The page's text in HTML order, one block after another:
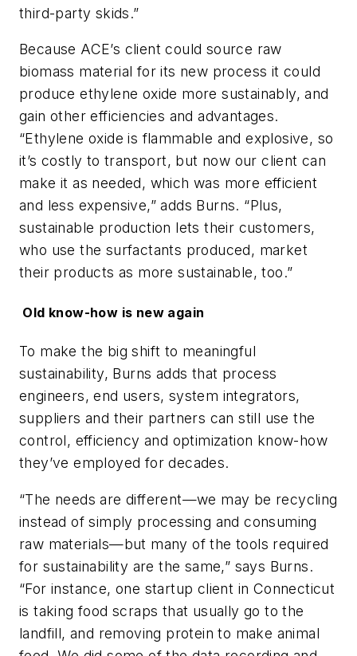
third-party skids.”
Because ACE’s client could source raw
biomass material for its new process it could
produce ethylene oxide more sustainably, and
gain other efficiencies and advantages.
“Ethylene oxide is flammable and explosive, so
it’s costly to transport, but now our client can
make it as needed, which was more efficient
and less expensive,” adds Burns. “Plus,
sustainable production lets their customers,
who use the surfactants produced, market
their products as more sustainable, too.”
Old know-how is new again
To make the big shift to meaningful
sustainability, Burns adds that process
engineers, end users, system integrators,
suppliers and their partners can still use the
control, efficiency and optimization know-how
they’ve employed for decades.
“The needs are different—we may be recycling
instead of simply processing and consuming
raw materials—but many of the tools required
for sustainability are the same,” says Burns.
“For instance, one startup client in Connecticut
is taking food scraps that usually go to the
landfill, and removing protein to make animal

= Task goal =
Pull out all lines from the entries above in which the word "know" appears.

= Finished task =
Old know-how is new again
control, efficiency and optimization know-how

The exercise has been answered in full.